Kate McQuiston, Associate Professor of Music at UH Mānoa, presents "Musical Re-creation and Recreation in Wes Anderson’s Moonrise Kingdom and The Grand Budapest Hotel" on Thursday, September 17, 2015, at 11:30 a.m. in Hamilton Library Room 301 as part of the University of Hawai'i at Mānoa Faculty Lecture Series.

In director Wes Anderson’s two most recent films, Moonrise Kingdom and The Grand Budapest Hotel, existing musical works fill the soundtrack in new and remarkable ways.
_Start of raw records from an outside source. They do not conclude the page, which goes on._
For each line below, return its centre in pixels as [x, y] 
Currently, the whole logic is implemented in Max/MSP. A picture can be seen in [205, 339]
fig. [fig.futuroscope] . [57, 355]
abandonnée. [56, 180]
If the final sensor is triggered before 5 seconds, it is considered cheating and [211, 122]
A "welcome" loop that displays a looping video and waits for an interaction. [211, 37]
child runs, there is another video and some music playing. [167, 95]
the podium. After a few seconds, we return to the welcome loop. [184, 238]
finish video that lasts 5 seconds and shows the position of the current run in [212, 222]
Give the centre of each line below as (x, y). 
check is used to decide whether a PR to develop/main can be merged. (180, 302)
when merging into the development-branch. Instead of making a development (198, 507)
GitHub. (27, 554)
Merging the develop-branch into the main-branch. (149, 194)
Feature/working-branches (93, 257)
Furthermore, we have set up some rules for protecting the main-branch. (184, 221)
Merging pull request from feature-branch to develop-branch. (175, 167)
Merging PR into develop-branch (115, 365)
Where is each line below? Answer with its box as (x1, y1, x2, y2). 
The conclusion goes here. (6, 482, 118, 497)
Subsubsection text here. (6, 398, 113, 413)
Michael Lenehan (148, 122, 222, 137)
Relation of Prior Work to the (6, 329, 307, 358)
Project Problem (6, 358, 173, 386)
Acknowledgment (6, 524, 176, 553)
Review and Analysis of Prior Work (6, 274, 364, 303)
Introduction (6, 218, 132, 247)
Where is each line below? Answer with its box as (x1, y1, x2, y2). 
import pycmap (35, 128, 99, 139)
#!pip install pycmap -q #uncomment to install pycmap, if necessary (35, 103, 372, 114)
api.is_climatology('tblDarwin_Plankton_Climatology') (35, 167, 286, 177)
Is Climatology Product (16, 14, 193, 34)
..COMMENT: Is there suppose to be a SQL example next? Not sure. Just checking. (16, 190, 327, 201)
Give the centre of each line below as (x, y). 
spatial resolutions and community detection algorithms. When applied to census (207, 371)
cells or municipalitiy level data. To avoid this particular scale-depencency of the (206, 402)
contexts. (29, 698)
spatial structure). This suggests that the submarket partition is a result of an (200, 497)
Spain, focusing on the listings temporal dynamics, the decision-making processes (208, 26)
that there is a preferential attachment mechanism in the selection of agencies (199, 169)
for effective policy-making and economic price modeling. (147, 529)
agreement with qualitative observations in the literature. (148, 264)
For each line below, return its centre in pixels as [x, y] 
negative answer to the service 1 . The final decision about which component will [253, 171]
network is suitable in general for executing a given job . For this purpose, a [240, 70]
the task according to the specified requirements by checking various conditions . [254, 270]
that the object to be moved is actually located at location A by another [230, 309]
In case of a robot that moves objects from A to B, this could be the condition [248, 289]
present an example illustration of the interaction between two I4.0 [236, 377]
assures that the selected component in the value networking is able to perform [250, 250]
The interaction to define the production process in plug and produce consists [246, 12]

Rather than appearing as isolated quotations, old pieces of music inspire novel responses by Anderson and his creative team, including substantial contributions by composer, Alexandre Desplat.

Dr. McQuiston traces the treatment of music in Anderson’s films to show how this close correspondence between the old and new has emerged, and considers the implications of such an approach for the role of existing music in contemporary film.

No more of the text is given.